- _EXERCISE_
How many lines of the entries hold the string "that"? Reply with the number alone.

- _EXTRACTED ENTRIES_
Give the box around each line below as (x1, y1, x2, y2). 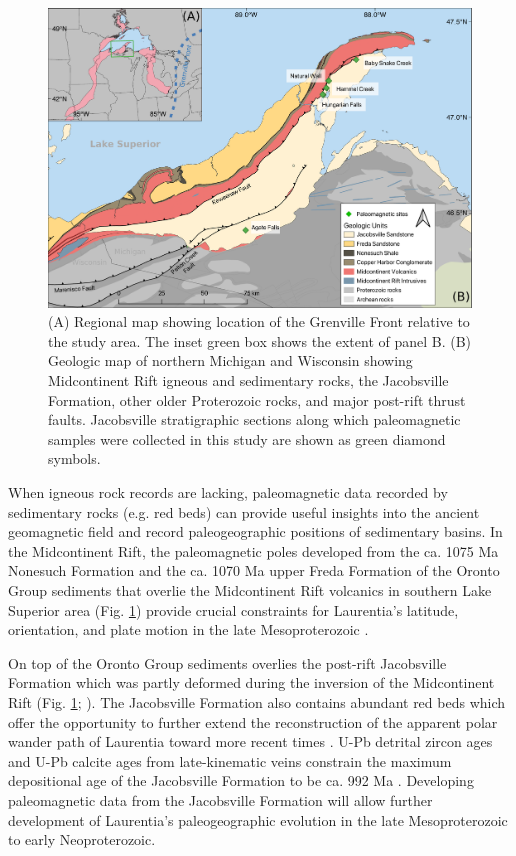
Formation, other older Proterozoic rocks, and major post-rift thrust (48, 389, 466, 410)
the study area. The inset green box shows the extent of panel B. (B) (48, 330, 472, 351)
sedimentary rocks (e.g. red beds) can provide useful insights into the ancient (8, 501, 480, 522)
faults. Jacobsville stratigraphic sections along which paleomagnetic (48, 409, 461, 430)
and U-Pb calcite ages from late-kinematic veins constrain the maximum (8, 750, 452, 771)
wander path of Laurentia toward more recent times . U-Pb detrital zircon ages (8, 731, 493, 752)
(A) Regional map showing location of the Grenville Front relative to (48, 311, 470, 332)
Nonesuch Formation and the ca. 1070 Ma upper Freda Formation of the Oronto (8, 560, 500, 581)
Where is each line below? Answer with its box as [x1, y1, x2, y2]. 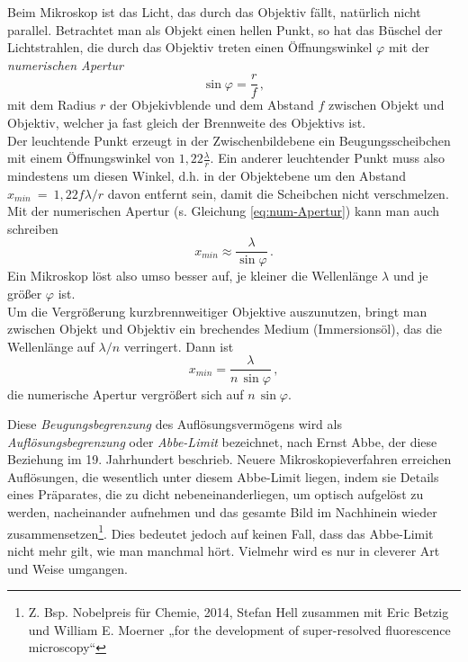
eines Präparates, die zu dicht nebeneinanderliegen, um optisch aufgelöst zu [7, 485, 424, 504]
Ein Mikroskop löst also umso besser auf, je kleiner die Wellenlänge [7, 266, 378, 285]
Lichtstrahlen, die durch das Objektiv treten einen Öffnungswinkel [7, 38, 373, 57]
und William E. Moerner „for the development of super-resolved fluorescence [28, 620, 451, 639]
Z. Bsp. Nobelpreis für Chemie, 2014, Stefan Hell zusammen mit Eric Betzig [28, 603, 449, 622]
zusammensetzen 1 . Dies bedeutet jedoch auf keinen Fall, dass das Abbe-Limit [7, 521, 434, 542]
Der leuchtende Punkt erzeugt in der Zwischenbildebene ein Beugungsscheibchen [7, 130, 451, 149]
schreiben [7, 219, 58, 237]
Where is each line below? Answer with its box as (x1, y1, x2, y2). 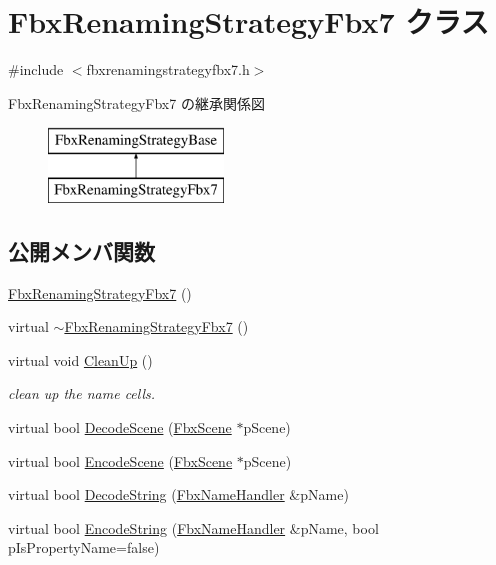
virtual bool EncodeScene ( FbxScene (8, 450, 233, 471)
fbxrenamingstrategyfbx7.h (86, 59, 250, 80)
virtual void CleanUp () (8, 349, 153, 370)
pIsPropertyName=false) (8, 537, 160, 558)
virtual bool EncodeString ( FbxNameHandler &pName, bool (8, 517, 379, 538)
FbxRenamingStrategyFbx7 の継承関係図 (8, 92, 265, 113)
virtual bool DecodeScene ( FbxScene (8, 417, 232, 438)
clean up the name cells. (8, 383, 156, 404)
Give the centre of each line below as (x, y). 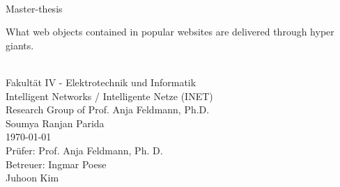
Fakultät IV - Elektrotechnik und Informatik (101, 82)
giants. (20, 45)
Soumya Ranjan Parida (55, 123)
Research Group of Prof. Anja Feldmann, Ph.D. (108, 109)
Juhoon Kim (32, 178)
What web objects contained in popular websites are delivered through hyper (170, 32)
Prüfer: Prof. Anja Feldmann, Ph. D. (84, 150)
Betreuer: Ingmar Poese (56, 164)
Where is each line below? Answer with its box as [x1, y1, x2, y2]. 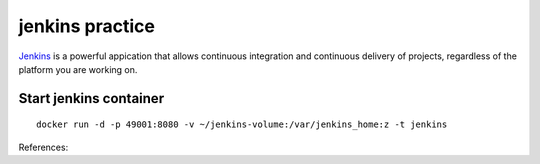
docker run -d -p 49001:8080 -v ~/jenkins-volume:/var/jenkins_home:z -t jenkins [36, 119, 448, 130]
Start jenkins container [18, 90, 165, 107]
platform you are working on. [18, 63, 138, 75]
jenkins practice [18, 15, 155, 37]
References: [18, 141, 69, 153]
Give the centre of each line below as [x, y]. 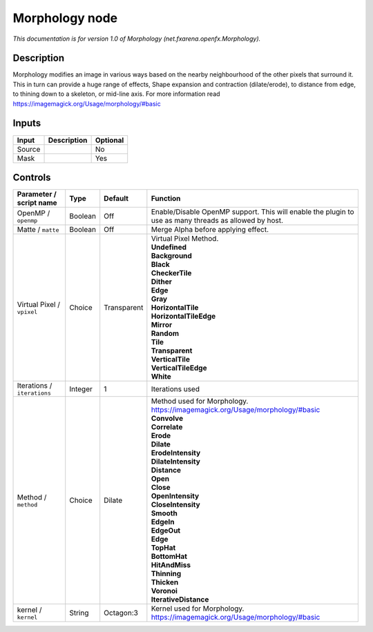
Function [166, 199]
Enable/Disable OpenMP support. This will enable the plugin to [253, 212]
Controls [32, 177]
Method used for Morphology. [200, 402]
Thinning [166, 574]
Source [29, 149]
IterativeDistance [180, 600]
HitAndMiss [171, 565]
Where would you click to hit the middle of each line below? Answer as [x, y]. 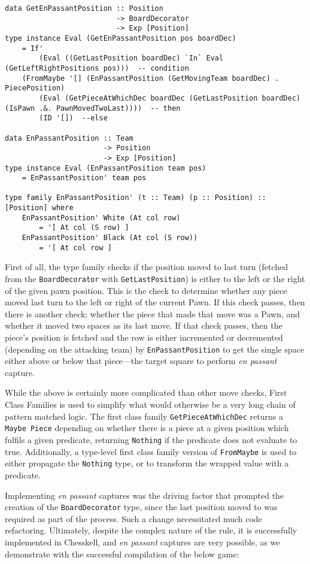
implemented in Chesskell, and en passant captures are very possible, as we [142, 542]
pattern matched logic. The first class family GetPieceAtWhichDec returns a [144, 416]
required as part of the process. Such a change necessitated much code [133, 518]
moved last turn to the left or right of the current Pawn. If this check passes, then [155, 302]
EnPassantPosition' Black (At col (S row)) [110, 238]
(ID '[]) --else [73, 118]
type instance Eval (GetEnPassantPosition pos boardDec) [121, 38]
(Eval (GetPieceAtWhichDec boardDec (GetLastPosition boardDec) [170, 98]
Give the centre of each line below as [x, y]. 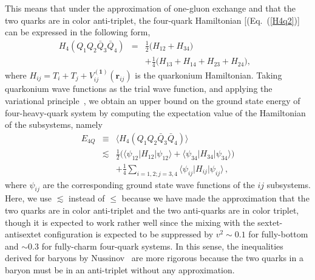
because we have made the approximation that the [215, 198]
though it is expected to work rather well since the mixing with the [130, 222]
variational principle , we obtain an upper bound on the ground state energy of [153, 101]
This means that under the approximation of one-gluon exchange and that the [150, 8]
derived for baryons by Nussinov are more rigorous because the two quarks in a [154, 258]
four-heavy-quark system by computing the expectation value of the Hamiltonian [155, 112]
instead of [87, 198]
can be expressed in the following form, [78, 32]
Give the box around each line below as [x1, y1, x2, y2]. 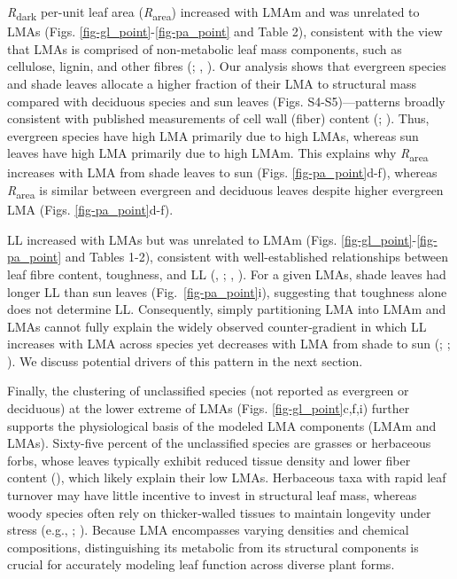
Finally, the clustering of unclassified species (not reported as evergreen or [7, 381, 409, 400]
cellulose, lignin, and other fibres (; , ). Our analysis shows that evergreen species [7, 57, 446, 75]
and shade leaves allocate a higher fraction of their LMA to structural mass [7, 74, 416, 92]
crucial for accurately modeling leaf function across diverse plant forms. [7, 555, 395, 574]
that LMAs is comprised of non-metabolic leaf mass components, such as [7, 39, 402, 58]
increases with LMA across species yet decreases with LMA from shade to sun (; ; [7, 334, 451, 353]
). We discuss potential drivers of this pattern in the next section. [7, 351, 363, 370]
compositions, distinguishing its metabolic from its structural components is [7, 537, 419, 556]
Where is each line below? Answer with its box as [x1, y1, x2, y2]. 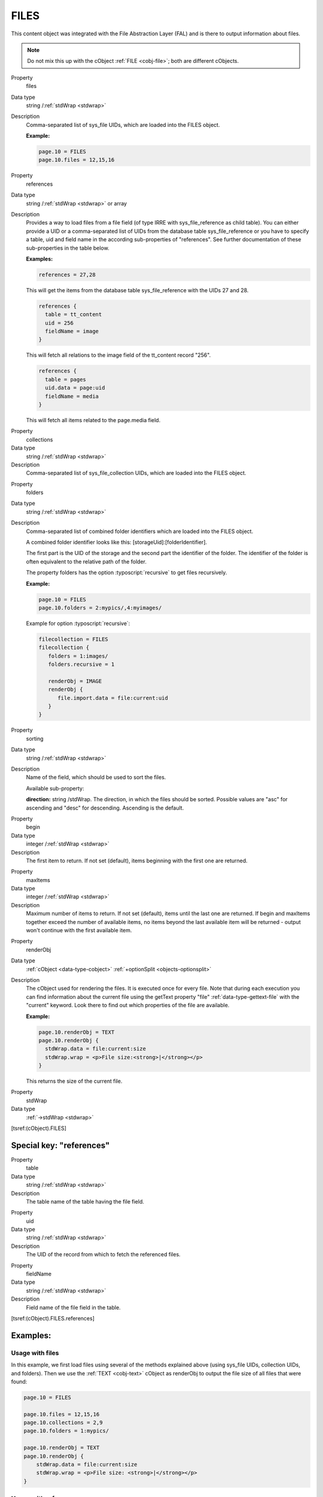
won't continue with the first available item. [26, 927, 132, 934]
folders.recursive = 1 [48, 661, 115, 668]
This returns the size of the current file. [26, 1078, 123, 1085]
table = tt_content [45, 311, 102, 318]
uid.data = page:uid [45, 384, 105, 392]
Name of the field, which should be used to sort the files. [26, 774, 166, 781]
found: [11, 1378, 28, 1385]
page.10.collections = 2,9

- _RESULT_
4